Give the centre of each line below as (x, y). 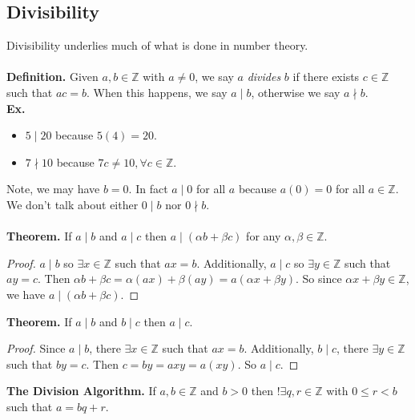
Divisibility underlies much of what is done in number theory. (157, 45)
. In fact (148, 189)
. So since (319, 279)
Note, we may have (53, 189)
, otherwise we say (296, 92)
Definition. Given (52, 77)
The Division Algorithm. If (81, 391)
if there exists (326, 77)
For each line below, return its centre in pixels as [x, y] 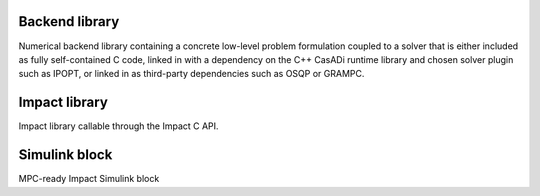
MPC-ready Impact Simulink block [89, 179]
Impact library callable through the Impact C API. [118, 126]
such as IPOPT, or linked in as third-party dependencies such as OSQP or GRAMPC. [191, 74]
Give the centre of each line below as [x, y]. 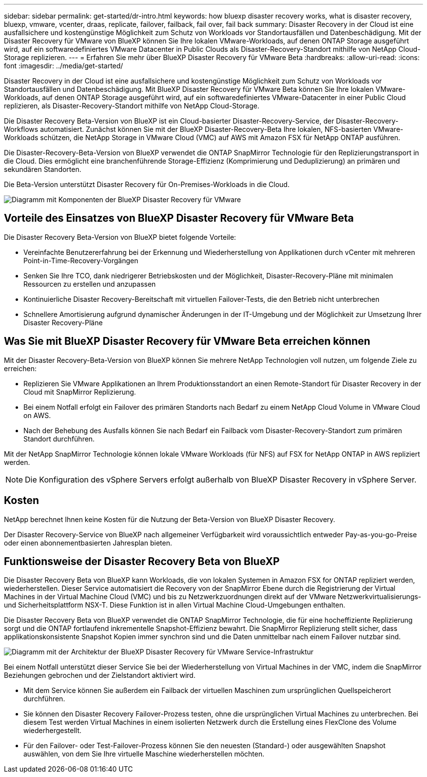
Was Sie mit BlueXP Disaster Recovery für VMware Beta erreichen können [187, 341]
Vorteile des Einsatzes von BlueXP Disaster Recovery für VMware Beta [179, 218]
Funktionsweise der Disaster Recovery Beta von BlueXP [142, 561]
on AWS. [37, 415]
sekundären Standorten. [43, 169]
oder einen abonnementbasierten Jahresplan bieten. [88, 543]
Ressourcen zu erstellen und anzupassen [90, 284]
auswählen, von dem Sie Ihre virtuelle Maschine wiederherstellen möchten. [144, 754]
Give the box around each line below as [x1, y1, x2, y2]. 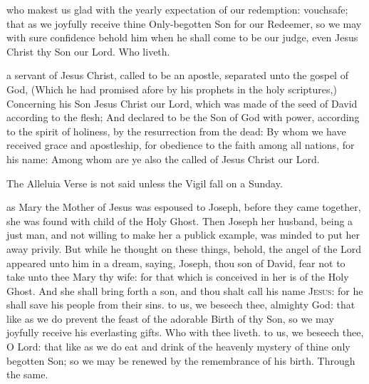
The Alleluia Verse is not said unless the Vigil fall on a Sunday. [6, 175, 283, 190]
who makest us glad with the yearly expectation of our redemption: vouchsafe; [6, 2, 348, 16]
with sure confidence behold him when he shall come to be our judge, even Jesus [6, 30, 358, 45]
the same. [6, 367, 48, 382]
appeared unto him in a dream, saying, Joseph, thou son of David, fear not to [6, 255, 345, 270]
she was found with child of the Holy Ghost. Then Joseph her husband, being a [6, 213, 353, 228]
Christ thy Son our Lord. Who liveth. [6, 43, 170, 58]
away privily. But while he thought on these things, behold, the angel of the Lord [6, 241, 362, 256]
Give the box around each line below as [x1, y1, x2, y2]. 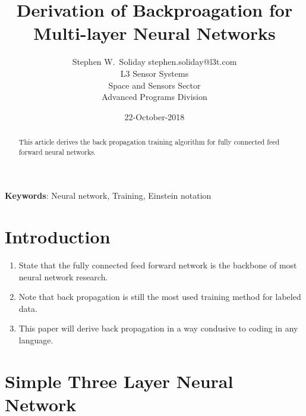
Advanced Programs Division [102, 90, 207, 103]
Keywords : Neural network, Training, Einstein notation [5, 189, 212, 202]
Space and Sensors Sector [108, 79, 201, 91]
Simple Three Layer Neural [5, 368, 234, 393]
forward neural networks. [18, 146, 96, 157]
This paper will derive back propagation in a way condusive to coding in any [18, 322, 298, 334]
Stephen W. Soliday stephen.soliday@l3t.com [72, 55, 237, 68]
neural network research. [18, 270, 108, 283]
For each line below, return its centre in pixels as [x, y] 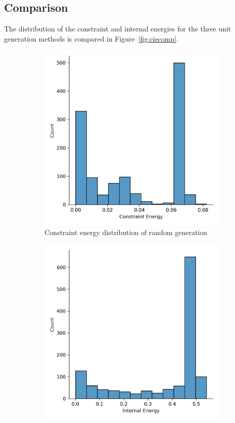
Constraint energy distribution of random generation [126, 232]
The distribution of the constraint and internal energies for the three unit [118, 29]
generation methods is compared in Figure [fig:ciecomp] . [91, 38]
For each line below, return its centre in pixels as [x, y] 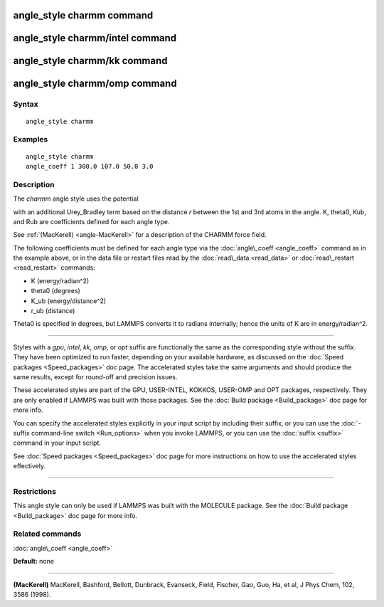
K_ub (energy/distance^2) [69, 301]
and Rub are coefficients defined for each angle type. [91, 221]
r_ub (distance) [53, 311]
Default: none [34, 561]
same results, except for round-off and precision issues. [95, 376]
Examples [31, 139]
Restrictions [35, 491]
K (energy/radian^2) [60, 280]
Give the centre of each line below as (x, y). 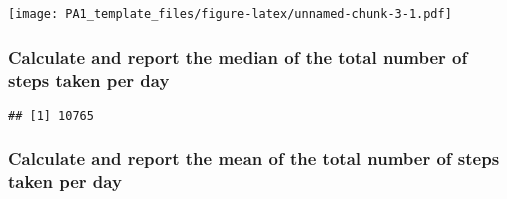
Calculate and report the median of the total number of (238, 56)
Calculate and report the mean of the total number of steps (254, 158)
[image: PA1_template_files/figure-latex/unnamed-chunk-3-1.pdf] (230, 14)
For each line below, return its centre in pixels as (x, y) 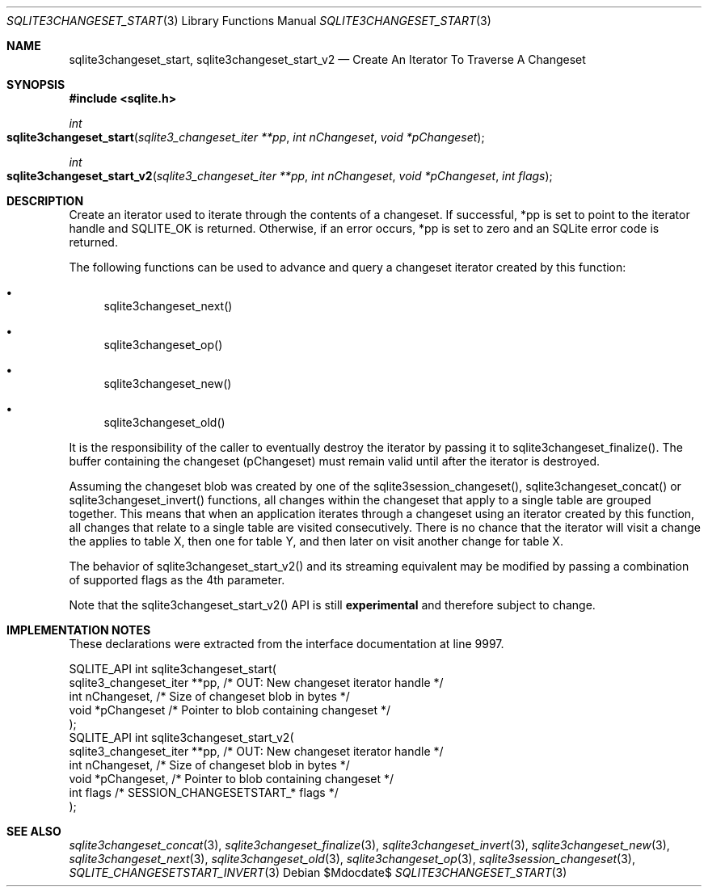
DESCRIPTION (45, 201)
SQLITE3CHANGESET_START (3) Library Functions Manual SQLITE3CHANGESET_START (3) (249, 21)
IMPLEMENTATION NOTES (79, 630)
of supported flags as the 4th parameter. (177, 580)
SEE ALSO (34, 831)
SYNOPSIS (36, 84)
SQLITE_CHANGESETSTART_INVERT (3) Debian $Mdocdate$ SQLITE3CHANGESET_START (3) (318, 872)
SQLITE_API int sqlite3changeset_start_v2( (181, 737)

The task - Go through the lines of the material, counting those with the word "behold"; afterward give only the total.

Response area - 2